I'd like to access a table found within another database other than the one stated in my settings.php file. The good thing is that the other database is found on the same server. Are SMF's database functions designed to access other databases, or must I use the database within that chosen in settings.php?
if the user that has rights to the SMF database has no rights to the other database it cannot read from it. this is handled on the server level not SMF.
I have 2 websites, each one has their own database.
Website 1 wants to access tables in website 2, sort of thing
Quote from: Study Force on May 10, 2019, 10:53:33 AM
I have 2 websites, each one has their own database.

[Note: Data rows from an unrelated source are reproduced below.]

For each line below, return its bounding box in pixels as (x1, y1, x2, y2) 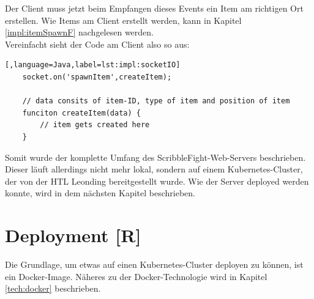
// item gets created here (40, 120, 150, 130)
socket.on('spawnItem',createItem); (22, 72, 172, 81)
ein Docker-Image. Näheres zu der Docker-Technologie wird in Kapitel (5, 270, 267, 282)
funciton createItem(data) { (22, 108, 141, 117)
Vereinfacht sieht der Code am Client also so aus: (5, 37, 190, 50)
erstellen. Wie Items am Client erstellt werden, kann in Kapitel (5, 13, 242, 26)
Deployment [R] (5, 223, 141, 248)
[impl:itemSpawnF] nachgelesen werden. (5, 26, 154, 39)
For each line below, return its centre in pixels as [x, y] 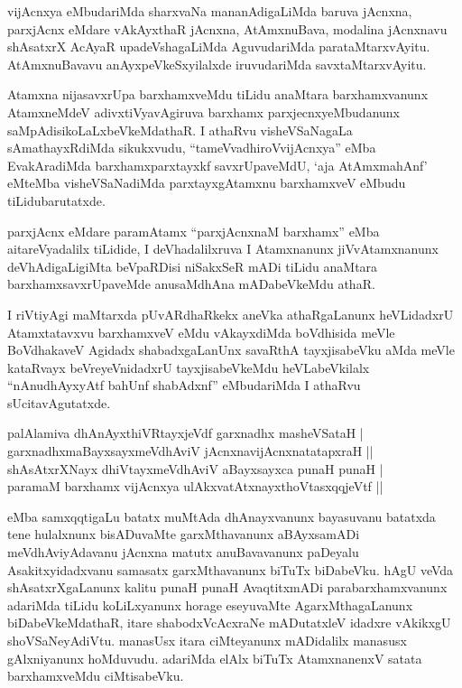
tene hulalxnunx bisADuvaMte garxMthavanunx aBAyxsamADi [184, 534]
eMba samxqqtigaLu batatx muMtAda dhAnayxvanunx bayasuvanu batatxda [222, 516]
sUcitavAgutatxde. [59, 402]
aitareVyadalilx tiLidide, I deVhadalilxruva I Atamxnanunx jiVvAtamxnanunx [223, 249]
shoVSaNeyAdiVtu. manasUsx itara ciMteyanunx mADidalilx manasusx [207, 640]
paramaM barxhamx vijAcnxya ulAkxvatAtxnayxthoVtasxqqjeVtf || [195, 486]
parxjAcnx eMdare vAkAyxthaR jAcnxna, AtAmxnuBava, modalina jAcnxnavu [227, 28]
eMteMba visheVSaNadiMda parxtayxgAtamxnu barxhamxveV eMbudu [207, 183]
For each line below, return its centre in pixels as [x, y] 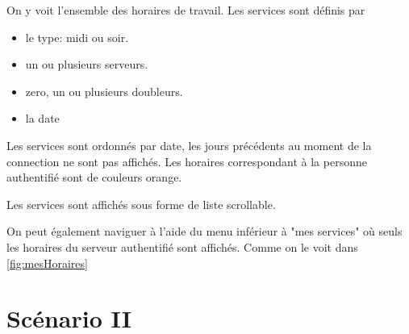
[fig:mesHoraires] [47, 263]
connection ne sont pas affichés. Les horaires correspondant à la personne [187, 161]
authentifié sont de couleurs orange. [94, 177]
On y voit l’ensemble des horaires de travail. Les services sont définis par [186, 10]
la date [42, 118]
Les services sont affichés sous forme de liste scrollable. [141, 204]
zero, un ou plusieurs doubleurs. [104, 91]
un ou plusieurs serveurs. [87, 64]
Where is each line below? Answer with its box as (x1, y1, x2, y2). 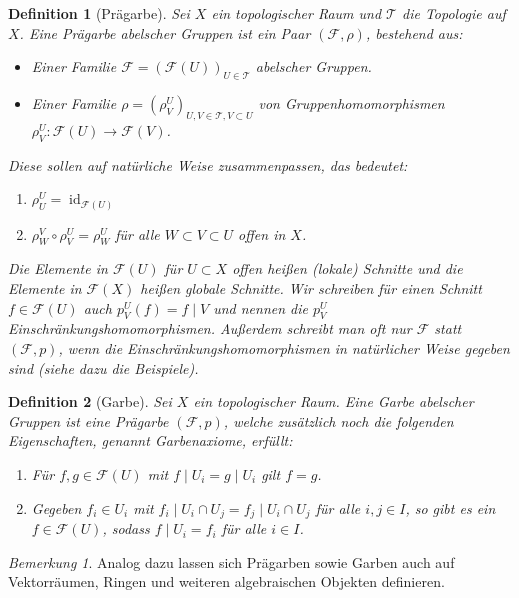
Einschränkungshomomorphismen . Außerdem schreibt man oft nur (8, 318, 412, 339)
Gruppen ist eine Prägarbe (8, 410, 169, 431)
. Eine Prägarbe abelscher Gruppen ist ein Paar (19, 22, 311, 43)
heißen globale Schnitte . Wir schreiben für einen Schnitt (140, 278, 482, 299)
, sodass (102, 518, 150, 539)
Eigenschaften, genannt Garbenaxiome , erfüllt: (8, 430, 293, 451)
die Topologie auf (401, 3, 506, 23)
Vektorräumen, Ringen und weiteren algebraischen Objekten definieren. (8, 571, 445, 592)
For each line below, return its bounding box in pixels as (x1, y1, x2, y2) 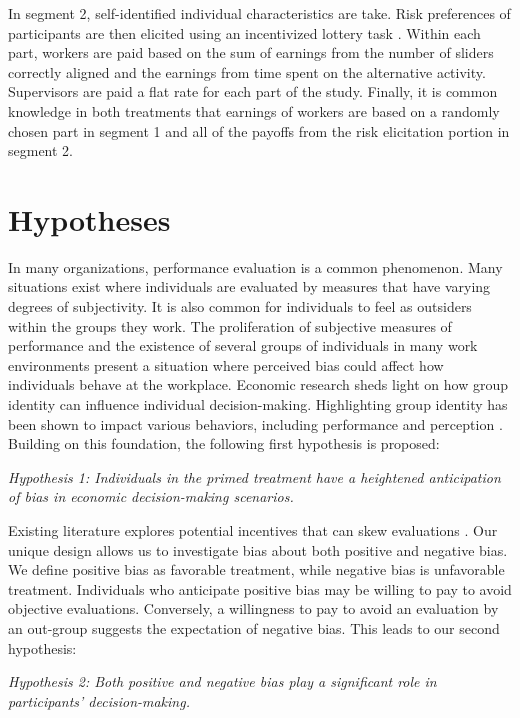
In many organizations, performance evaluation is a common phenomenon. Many (8, 256, 503, 277)
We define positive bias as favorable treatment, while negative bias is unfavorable (8, 559, 505, 580)
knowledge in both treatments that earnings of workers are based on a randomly (8, 100, 500, 121)
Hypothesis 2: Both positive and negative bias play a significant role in (8, 671, 437, 692)
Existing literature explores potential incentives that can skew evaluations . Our (8, 520, 498, 540)
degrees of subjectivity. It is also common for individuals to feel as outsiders (8, 296, 472, 317)
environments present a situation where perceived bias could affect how (8, 354, 444, 375)
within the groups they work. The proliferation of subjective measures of (8, 315, 452, 336)
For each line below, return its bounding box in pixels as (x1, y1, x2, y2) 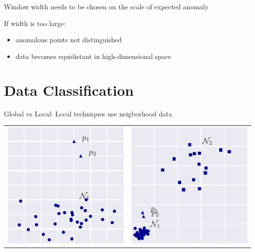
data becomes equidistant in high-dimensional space (15, 51, 172, 61)
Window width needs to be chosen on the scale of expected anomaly (4, 1, 209, 11)
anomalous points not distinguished (15, 34, 122, 45)
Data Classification (4, 80, 134, 100)
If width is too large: (4, 18, 66, 28)
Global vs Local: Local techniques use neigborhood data (4, 108, 172, 118)
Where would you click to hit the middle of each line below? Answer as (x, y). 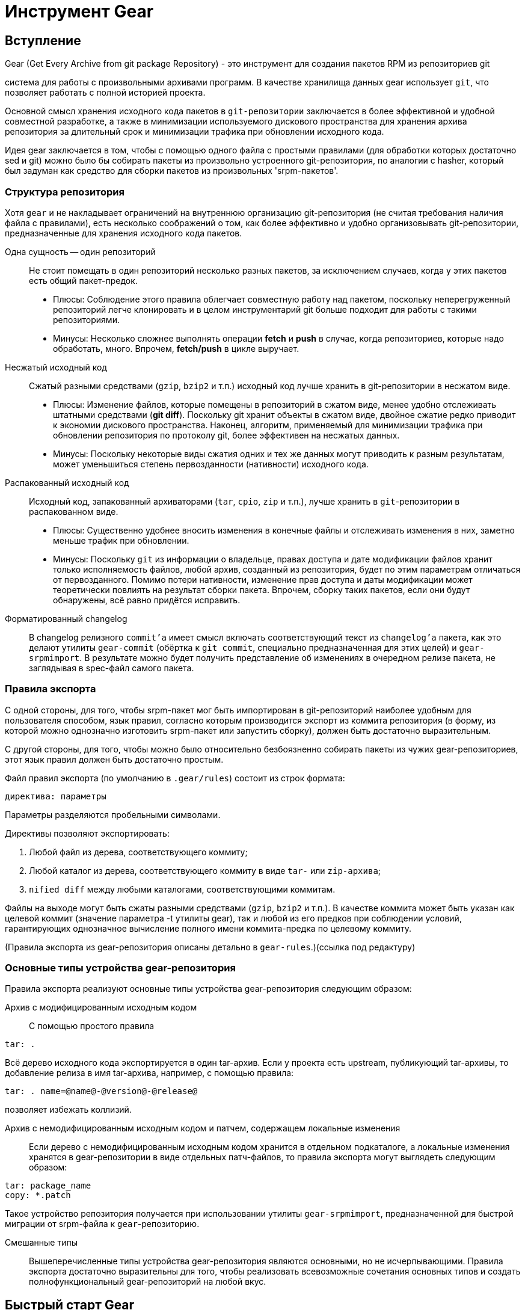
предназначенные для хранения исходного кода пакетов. (124, 233)
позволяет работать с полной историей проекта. (105, 93)
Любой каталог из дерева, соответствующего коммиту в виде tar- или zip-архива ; (205, 870)
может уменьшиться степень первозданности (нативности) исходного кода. (211, 464)
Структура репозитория (65, 192)
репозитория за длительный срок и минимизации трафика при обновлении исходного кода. (195, 132)
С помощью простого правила (92, 1026)
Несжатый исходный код (56, 367)
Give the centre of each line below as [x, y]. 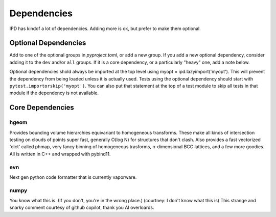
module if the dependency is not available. [54, 93]
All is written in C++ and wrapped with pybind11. [60, 154]
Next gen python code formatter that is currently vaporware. [73, 177]
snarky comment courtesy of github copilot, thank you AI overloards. [82, 208]
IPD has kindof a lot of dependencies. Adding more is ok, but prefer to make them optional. [105, 29]
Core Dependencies [42, 108]
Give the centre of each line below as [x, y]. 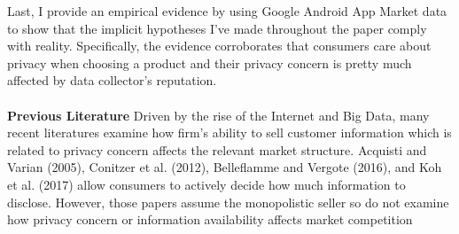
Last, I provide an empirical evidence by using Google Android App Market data [227, 11]
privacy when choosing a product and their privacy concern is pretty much [210, 62]
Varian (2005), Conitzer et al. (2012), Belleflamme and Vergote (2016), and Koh [225, 167]
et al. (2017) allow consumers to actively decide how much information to [206, 184]
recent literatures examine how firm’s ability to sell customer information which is [229, 133]
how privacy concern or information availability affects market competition [210, 219]
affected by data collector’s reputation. [112, 80]
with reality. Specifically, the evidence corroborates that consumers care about [219, 46]
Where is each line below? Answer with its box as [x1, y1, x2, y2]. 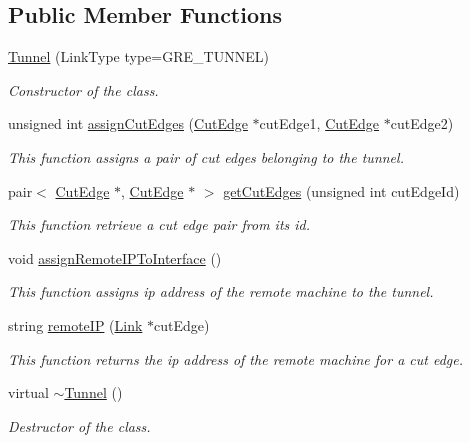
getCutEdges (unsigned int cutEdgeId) [223, 180, 460, 201]
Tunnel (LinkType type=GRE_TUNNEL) [8, 46, 269, 67]
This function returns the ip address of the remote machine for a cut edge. [8, 348, 463, 369]
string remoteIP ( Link [8, 314, 143, 335]
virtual [8, 382, 49, 403]
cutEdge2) [390, 113, 454, 134]
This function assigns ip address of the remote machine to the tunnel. [8, 281, 434, 302]
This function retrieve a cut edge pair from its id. [8, 214, 311, 235]
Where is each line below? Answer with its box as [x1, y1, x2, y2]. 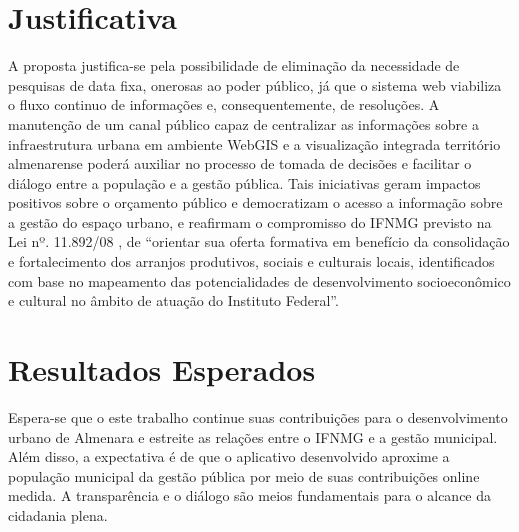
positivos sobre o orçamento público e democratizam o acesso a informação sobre [8, 192, 503, 213]
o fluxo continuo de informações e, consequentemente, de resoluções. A [8, 94, 440, 115]
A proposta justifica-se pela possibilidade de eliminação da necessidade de [8, 55, 460, 76]
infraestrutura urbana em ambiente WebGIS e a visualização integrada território [8, 133, 501, 154]
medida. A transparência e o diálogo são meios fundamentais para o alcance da [8, 485, 492, 506]
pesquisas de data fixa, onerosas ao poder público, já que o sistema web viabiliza [8, 74, 502, 95]
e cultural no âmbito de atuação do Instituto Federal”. [8, 290, 339, 311]
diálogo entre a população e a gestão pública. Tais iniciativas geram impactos [8, 172, 481, 193]
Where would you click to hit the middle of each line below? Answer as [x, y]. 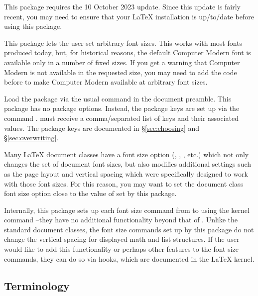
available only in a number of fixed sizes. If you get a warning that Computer [122, 62]
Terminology [37, 285]
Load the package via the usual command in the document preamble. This [118, 98]
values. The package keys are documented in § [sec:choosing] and [102, 128]
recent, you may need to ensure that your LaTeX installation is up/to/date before [129, 16]
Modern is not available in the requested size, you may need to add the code [121, 72]
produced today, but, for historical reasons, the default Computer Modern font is [128, 52]
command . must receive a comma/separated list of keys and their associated [122, 118]
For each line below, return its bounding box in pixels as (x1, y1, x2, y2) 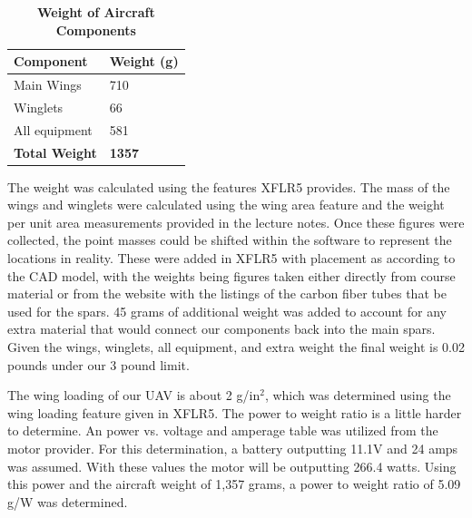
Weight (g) (109, 52, 179, 71)
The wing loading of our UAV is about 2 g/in (7, 386, 261, 405)
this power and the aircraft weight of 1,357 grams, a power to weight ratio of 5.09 (7, 474, 461, 494)
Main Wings (14, 75, 82, 94)
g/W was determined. (7, 492, 128, 511)
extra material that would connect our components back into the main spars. (7, 319, 436, 338)
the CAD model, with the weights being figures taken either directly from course (7, 266, 456, 285)
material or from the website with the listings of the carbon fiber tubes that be (7, 284, 447, 303)
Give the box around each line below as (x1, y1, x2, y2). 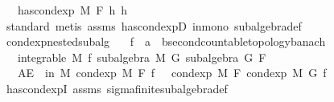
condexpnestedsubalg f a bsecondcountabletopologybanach (6, 33, 326, 50)
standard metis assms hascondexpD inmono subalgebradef (6, 17, 302, 34)
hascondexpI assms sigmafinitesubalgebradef (6, 80, 228, 96)
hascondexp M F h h (17, 2, 128, 18)
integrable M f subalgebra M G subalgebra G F (17, 48, 266, 65)
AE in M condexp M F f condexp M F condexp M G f (17, 64, 327, 81)
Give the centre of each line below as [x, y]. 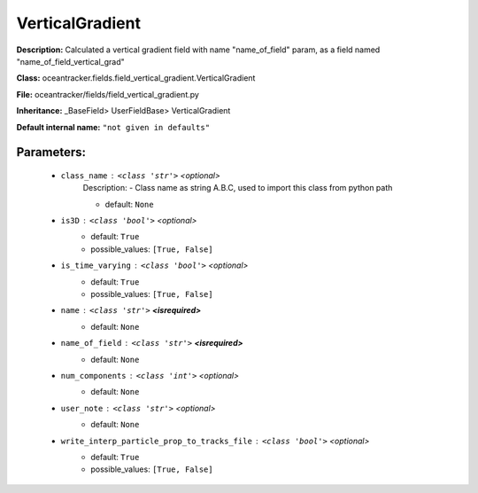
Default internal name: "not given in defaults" [113, 127]
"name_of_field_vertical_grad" [71, 61]
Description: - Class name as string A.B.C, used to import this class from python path [238, 188]
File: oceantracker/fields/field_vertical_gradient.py [108, 94]
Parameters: [51, 152]
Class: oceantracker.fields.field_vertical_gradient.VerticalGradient [136, 78]
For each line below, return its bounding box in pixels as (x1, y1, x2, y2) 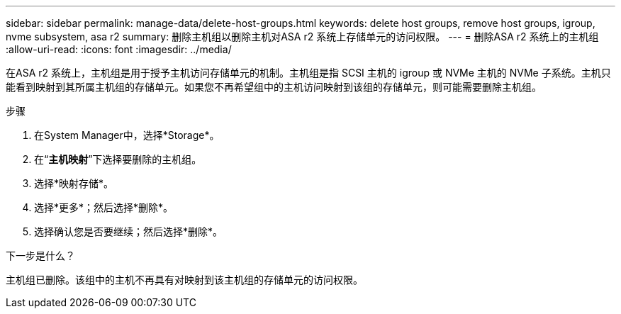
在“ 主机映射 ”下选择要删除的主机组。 (34, 153, 202, 165)
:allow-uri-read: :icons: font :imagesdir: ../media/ (6, 43, 232, 55)
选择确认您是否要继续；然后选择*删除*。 (34, 225, 223, 237)
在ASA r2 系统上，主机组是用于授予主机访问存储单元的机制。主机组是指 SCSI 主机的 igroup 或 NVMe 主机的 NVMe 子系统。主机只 (6, 67, 611, 79)
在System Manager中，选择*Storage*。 (34, 129, 220, 141)
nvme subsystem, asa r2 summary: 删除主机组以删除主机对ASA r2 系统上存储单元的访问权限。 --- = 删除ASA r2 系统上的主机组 (6, 30, 599, 43)
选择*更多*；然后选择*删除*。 (34, 201, 174, 213)
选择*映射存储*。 (34, 177, 114, 189)
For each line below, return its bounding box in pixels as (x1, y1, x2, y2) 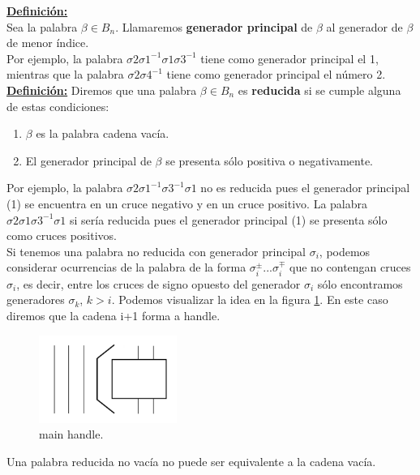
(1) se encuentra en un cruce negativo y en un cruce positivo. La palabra (6, 195, 367, 212)
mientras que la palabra (6, 66, 124, 83)
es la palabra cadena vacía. (36, 125, 169, 142)
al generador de (326, 18, 403, 35)
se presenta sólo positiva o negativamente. (165, 152, 374, 169)
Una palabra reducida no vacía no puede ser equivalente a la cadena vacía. (6, 453, 376, 470)
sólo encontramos (317, 275, 403, 292)
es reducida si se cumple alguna (238, 81, 401, 98)
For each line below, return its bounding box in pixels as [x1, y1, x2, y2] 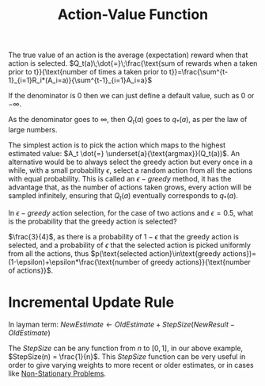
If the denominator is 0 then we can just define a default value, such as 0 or [8, 91, 255, 101]
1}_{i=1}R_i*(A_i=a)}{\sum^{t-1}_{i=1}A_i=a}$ [8, 75, 153, 85]
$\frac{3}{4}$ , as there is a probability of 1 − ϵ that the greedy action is [8, 231, 240, 241]
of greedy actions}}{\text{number [142, 257, 252, 266]
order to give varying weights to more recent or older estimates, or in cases [8, 360, 255, 369]
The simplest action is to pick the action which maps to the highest [8, 140, 226, 150]
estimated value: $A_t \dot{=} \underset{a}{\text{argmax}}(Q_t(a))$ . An [8, 148, 240, 158]
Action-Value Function [57, 6, 209, 24]
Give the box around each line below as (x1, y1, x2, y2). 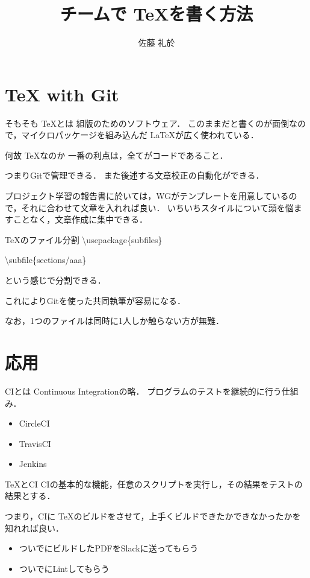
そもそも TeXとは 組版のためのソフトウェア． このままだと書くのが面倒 (5, 116, 289, 129)
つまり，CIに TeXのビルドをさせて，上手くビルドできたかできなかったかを (5, 510, 301, 522)
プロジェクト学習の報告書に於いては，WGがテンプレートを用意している (5, 189, 289, 202)
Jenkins (19, 457, 47, 470)
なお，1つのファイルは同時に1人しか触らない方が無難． (5, 314, 224, 327)
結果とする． (5, 489, 55, 502)
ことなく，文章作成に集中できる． (13, 213, 147, 226)
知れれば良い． (5, 521, 64, 534)

Website 1 wants to access tables in website 2, sort of thing
Quote from: Illori on May 10, 2019, 10:51:38 AM
if the user that has rights to the SMF database has no rights to the other database it cannot read from it. this is handled on the server level not SMF.
^
sure - you can do almost anything you want - if you can code it.
However, no - you can not use SMF's database functions to access a different database. SMF's database functions are specifically written as a closed loop - they pre-parse the request, clean it (reject it if its malicious) and then access ONE database, by using ONE user and most of the functions perform ONE action.
this is security.
You could call the data from the external table and store it within the DB for SMF using an external script and then have SMF utilize it that way.
I generally do SELECT * FROM databasename.tablename that will work in smf database calls.
Quote from: vbgamer45 on May 10, 2019, 04:09:34 PM
I generally do SELECT * FROM databasename.tablename that will work in smf database calls.
I'll try that. Or, as mentioned, store the information I need from website B in a JSON file that can then be accessed via URL in website A.
Less overhead doing the sql directly. The mysql user has to have access to both databases.